CBT can be presented in a very complicated way sometimes that can make it confusing - especially if you have mental health issues! But the principals are sound and effective when used the right way. They are about changing thought patterns or retraining how we interpret thoughts and feelings. Like you said Kittykitten, it takes time and repetition for these things to sink in, as the mind believes you are in danger and is trying to protect you so it's not going to stop reacting in the way it is doing overnight.

I think that when applying CBT there are some things that can really help:

Don't use it in a self attacking way - like "that's a stupid thought, I'm so stupid, why am I thinking this way?" etc. Be supportive and first accept it, so instead you might say, "Ah, that's just my mind trying to protect me. Thank you for doing that but I'm okay."

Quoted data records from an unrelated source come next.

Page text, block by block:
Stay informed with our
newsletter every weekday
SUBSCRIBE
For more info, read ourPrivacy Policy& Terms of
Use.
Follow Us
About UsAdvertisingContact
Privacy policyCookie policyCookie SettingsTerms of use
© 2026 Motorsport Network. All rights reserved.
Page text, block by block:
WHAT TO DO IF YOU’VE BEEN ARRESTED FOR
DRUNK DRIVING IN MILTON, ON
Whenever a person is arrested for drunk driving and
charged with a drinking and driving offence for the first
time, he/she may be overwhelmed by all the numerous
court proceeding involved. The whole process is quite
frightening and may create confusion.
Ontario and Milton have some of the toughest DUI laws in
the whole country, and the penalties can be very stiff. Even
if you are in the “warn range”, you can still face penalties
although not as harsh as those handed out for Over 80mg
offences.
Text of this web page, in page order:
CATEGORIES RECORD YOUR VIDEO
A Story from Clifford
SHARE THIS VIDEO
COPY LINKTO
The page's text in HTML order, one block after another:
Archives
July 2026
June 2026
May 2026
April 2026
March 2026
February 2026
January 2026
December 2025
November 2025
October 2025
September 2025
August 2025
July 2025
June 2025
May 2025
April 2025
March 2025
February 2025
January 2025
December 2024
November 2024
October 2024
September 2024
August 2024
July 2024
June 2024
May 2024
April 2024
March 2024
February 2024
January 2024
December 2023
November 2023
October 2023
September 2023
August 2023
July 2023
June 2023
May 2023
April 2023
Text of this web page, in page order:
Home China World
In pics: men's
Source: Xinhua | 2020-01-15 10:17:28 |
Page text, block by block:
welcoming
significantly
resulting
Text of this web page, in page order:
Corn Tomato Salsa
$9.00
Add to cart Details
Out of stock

Make the statements objectively true. If they are not they won't make any difference. The mind will consider your suggestions. If they are true, over time they carry weight. So you might say, "There's no danger," which there isn't.

Keep it simple and general. Let the mind sort out all the details. Stick to a general saying that applies to all your strange thoughts and feelings, like, "It's just adrenaline, it's harmless."

So put it altogether and you might have, "Ah, that scary thought/feeling is just adrenaline. It's harmless. It's just my mind trying to protect me. Thanks, but I'm okay, there's no danger."